As members of the general populace, we aren't expected to comprehend big money and fiscal policies; but even if we were able, the experts would decline to explain what has really gone wrong because they don't know themselves. If you disbelieve me, look at the evening news: listen to the politicians talking round in circles and saying nothing; try to understand the gobbledygook as financial reporters hide behind meaningless growth-comparison charts; find any comment, I challenge you, that makes commonsense and will show us a way out of this nightmare we've been plunged into. But, is it really so hard? Might we not discover an answer if we go back to how it began and follow through to the point where it started to founder?

Trade used to be simple once, when a surplus could be swapped for goods that couldn't be home-produced. In those days, even simple folk understood the value of a goat or a sack of corn. It did work well for neighbours or the odd caravan that passed through; but as soon as the same concept was applied to tribes and nations, politics reared its ugly head and day-to-day business went pear-shaped! Here's where the fog began to intensify, an ideal cover for the chicanery and money-shuffling to come.

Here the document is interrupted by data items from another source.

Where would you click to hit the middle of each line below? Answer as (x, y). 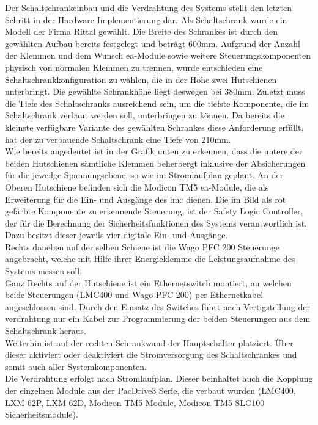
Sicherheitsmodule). (42, 414)
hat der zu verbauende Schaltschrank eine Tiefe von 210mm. (118, 139)
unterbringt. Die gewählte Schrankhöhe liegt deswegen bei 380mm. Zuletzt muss (155, 91)
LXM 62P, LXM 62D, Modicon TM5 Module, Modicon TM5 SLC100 (135, 402)
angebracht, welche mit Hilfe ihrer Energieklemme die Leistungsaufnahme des (150, 259)
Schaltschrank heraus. (46, 331)
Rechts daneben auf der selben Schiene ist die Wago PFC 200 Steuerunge (142, 246)
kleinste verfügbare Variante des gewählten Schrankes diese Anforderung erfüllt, (154, 127)
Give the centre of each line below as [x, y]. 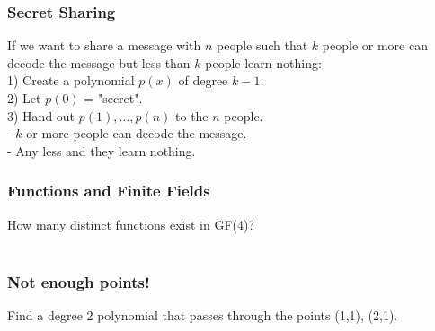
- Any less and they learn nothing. [102, 150]
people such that [262, 45]
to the [192, 115]
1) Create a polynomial [71, 80]
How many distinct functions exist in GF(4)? [131, 224]
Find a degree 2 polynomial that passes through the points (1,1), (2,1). [203, 315]
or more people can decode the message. [137, 133]
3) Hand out [41, 115]

If politics truly muddied reason, how did it happen? I understand the international exchange of a token such as money, especially as civilisations progressed. A deal between two countries might work without, as long as each was in need of whatever the other had to offer; but bring a third or fourth into the equation and matters become more complex. A requires something from B, but doesn't have what B wants. C has an abundance of this, however, it isn't interested in what A has to offer. D, on the other hand, produces something that C has been trying to get for ages, but they aren’t talking. So, A finds out what D wants, swaps it for the product C is after, trades it in exchange for B's requirement and everyone's happy. If this is complicated from an on-looker's point of view, imagine how it would have been for the participants. What with all the transport problems, this cross-bartering takes time and would cost each of them in terms of labour and associated resources, not to mention organisation. Would the introduction of money make it any easier? In this simplified example, probably not, because each has something that one of the others has an item of value to trade for. Money comes into its own as a purchasing power when business has to be transacted quickly and one or more in the loop have no goods of interest to trade. The substitute token solution, however, has a glitch: if just one party can't afford the asking price and desperately needs the goods, what are they to do? Borrow, of course; and there, I believe, is where we've gone so terribly wrong. My Grandfather used to say: "Neither a borrower nor a lender be," and he wasn't a bad judge.